恐ろしいのは、それが明確な悪意によって引き起こされたものでさえないということだ。人々の「知りたい」「語りたい」という興味と好奇心が充満するドームの中で、当事者は追い詰められていく。外野の人間は、熱が冷めればスマートフォンを閉じて簡単に終わったことにできる。けれども、当事者は生涯にわたって、狂わされた人生を生き続けなければならない。そして最も残酷なのは、誹謗中傷に加担した当人たちが、後になって事実が検証された際、「あんな荒唐無稽な噂が立ったなんて信じられない」「そんな無責任なことを言う人がいたなんて許せない」と本気で憤ってみせるという無自覚さだ。彼らにとってそれは軽薄な娯楽であり、悲劇を消費しているに過ぎないのだ。

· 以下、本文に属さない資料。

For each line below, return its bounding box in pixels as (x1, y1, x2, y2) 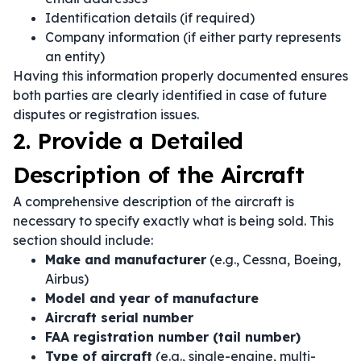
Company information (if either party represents (45, 29, 341, 45)
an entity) (45, 48, 105, 64)
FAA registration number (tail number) (45, 329, 301, 345)
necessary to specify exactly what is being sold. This (13, 213, 334, 229)
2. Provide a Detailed (13, 127, 244, 155)
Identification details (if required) (45, 10, 255, 26)
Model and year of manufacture (45, 290, 259, 306)
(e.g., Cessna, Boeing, (206, 251, 341, 268)
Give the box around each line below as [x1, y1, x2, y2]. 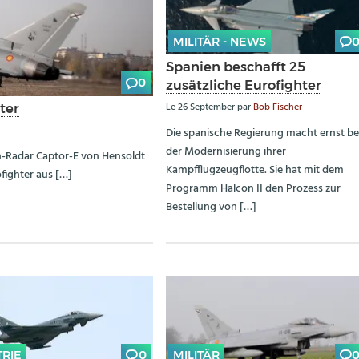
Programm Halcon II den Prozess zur [166, 179, 341, 198]
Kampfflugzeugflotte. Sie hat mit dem [166, 160, 345, 179]
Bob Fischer [253, 99, 303, 115]
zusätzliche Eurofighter [166, 77, 322, 94]
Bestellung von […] [166, 197, 257, 216]
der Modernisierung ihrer [166, 142, 287, 161]
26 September [178, 99, 238, 115]
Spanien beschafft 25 [166, 58, 306, 75]
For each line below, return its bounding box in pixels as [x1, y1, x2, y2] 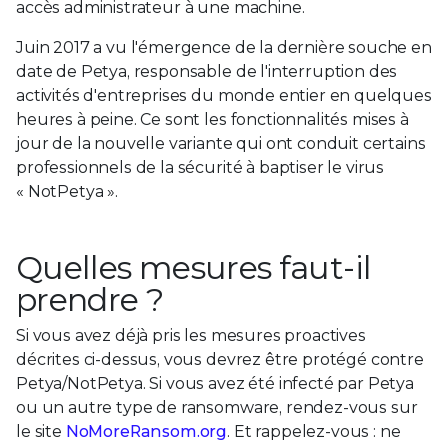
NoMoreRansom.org [65, 421, 228, 441]
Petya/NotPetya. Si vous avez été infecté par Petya [16, 373, 414, 393]
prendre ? [16, 279, 164, 319]
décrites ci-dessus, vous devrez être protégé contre [16, 349, 424, 369]
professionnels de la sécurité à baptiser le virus [16, 157, 385, 177]
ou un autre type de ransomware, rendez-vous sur [16, 397, 418, 417]
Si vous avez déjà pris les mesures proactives [16, 325, 366, 345]
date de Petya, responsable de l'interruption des [16, 61, 398, 81]
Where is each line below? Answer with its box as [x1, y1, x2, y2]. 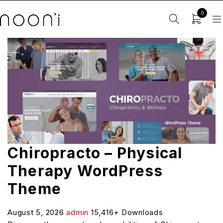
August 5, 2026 [7, 207, 67, 217]
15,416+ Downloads [91, 207, 163, 217]
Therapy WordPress [7, 161, 163, 180]
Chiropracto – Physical [7, 143, 183, 162]
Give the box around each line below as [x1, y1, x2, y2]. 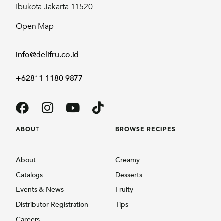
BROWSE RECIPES [115, 125, 176, 135]
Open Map [16, 20, 54, 32]
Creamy [115, 155, 140, 165]
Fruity [115, 185, 133, 195]
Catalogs [16, 170, 43, 180]
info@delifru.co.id [16, 49, 79, 61]
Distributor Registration [16, 200, 89, 210]
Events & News [16, 185, 64, 195]
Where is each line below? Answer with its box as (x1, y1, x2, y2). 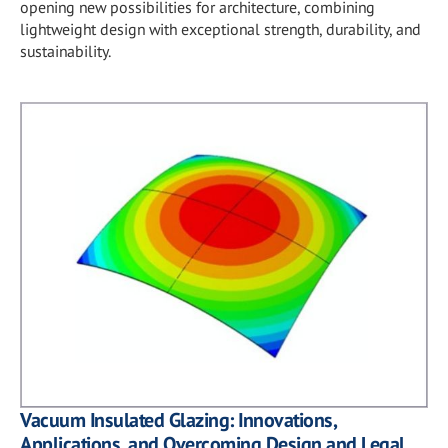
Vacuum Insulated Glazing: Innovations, (20, 407, 336, 433)
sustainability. (20, 40, 111, 61)
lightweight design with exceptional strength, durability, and (20, 18, 421, 39)
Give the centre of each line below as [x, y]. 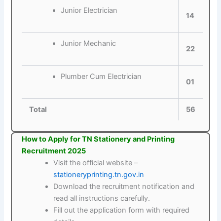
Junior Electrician [89, 11]
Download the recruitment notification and [124, 187]
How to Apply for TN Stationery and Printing [98, 139]
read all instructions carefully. [102, 199]
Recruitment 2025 [54, 151]
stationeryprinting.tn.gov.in [99, 175]
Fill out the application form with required [122, 210]
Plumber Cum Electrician [101, 77]
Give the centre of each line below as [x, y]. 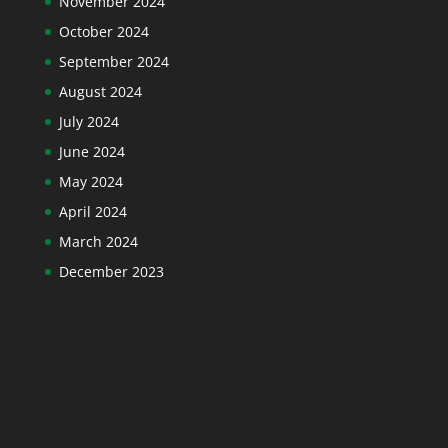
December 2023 [111, 271]
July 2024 [88, 121]
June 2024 [91, 151]
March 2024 [98, 241]
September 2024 [113, 61]
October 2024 [103, 31]
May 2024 [90, 181]
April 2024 [92, 211]
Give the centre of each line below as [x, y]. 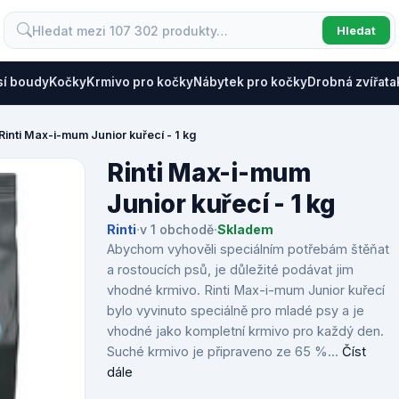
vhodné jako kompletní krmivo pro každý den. [245, 331]
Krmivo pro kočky [140, 82]
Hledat [356, 30]
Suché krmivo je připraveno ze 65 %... [224, 351]
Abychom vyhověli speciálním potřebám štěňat [248, 249]
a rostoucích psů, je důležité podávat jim [230, 269]
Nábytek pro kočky [250, 82]
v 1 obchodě [177, 229]
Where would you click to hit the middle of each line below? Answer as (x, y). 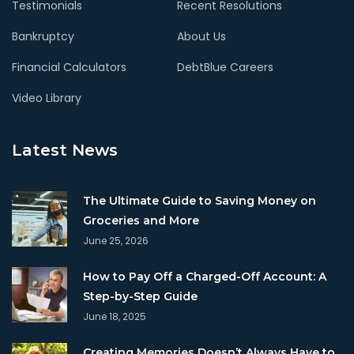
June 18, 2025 (115, 317)
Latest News (65, 151)
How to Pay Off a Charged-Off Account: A (205, 277)
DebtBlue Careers (225, 68)
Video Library (47, 98)
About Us (201, 37)
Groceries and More (141, 221)
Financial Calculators (69, 68)
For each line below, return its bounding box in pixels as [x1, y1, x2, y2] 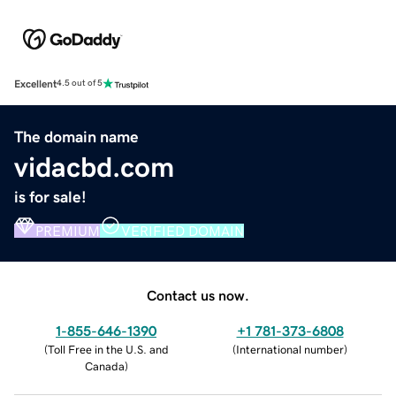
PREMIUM [35, 223, 100, 238]
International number [236, 343, 344, 355]
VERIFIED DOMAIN [121, 223, 244, 238]
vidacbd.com [14, 152, 174, 181]
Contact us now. [147, 287, 249, 302]
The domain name [14, 128, 139, 145]
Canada [84, 360, 125, 372]
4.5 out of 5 [57, 79, 103, 88]
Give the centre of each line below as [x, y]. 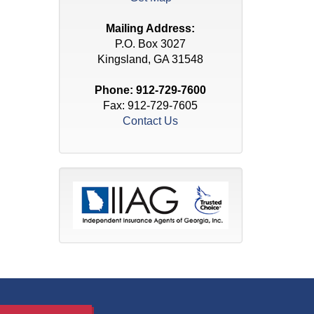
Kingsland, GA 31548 [151, 59]
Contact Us [151, 121]
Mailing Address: [151, 28]
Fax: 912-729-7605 [151, 105]
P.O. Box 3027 [151, 44]
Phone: [116, 90]
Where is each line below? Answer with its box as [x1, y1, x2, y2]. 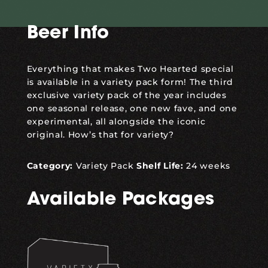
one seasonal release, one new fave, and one [26, 102, 237, 114]
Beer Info [26, 24, 109, 43]
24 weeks [183, 160, 230, 171]
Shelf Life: [136, 160, 184, 171]
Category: [26, 160, 74, 171]
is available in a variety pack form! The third [26, 76, 233, 87]
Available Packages [26, 190, 215, 209]
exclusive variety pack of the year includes [26, 89, 227, 100]
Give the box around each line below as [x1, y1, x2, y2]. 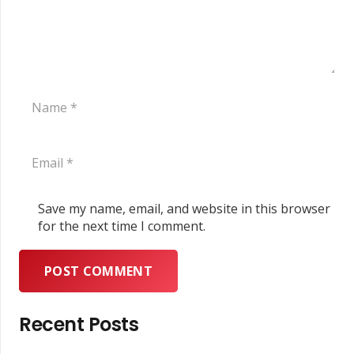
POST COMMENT [44, 262, 153, 280]
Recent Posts [19, 311, 139, 338]
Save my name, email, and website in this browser [38, 199, 330, 217]
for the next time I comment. [38, 217, 205, 235]
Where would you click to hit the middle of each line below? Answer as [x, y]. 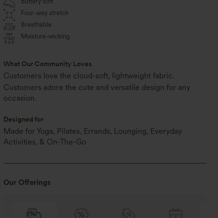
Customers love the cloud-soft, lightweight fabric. [89, 76]
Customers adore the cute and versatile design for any [97, 87]
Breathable [36, 25]
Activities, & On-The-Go [45, 142]
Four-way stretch [45, 13]
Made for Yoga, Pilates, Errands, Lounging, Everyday [93, 131]
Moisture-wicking [45, 36]
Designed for [24, 119]

透真はペンを武器に街を覆う炎を鎮めようとするが、その言葉すら、別の誰かを傷つける可能性を孕む。現実の取材においても、どれだけ言葉を尽くそうとも、本当の意味で他者の内面にまで踏み込むことは困難だ。私はこれまでノンフィクションという手法で、その人の心の奥にあり、いつか誰かに問われることを待っていた言葉に届きたいと願ってきた。それでもなお、当事者になれない以上、言葉は時に暴力となる。一方で、事実だけを無機質に並べても人間の真実には到達できない。
しかし、辻村深月はフィクションという装置を使い、その壁を凄まじい覚悟で越えてみせる。登場する人物の切実な内面が丹念に描き出され、誰もが己の正義と感情の間で揺れ動き、立ち尽くす様がありありと浮かび上がる。犯人と見なされたあの人にも、過失を責め立てられたあの人にも、こちらの想像の及ばない苦しみがあったのかもしれない。そう思わされたとき、フィクションの世界は現実へと鋭く食い込んでくる。ノンフィクションでは決して可視化されない彼らの心の奥底を覗き込むとき、私たちはようやく、自分自身の中の無自覚な加害性に気づかされるのだ。
「─あんたたちにとっては単なる事件の一つにしかすぎないかもしれないけど、こっちはこれが人生なんだ! こっちは生きてるんだよ‼」
作中で加害者の家族から放たれる叫びは胸を抉るが、物語の後半、被害者の父はある言葉をかける。不条理に苦しむ当事者が、他者に向ける赦しの言葉に、私は息を呑んだ。これこそが本書の最大の光であろう。そして、その苦しみを一緒に背負うべきは、事件の当事者だけではない。事件を報じるメディアも、噂を口にした者も含まれるはずだ。
私にも、かつてある事件の被害者家族から託された言葉がある。「私たちのことをずっと見ていて」。今も自分を戒め続けるその言葉を、私は重く抱え続けている。事件を他人事として捉え、世間の関心が他に移れば忘却の彼方に追いやること。それこそが噂の炎に薪をくべる行為なのだ。単なる傍観者で終わらせないためには、その痛みが存在することを、決して忘れずにい続けるほかない。
本作は、他者の悲劇を安全な場所から消費して終わらせることを決して許さない。そして、差し出すのは、それでもなお、不正確な噂に抗いうるのは、真実に向き合おうとする営みだけだという確信である。私にはいまも毎年、失われた子の誕生日に連絡を入れている家族がいる。「私たちのことをずっと見ていて」。ページを閉じた後も、この物語は「忘れるな」と静かに燃え続ける。
かわい・かおり
1974年生まれ。ノンフィクション作家。『ウスケボーイズ 日本ワインの革命児たち』で、小学館ノンフィクション大賞を、『選べなかった命
出生前診断の誤診で生まれた子』で大宅壮一ノンフィクション賞と新潮ドキュメント賞をW受賞。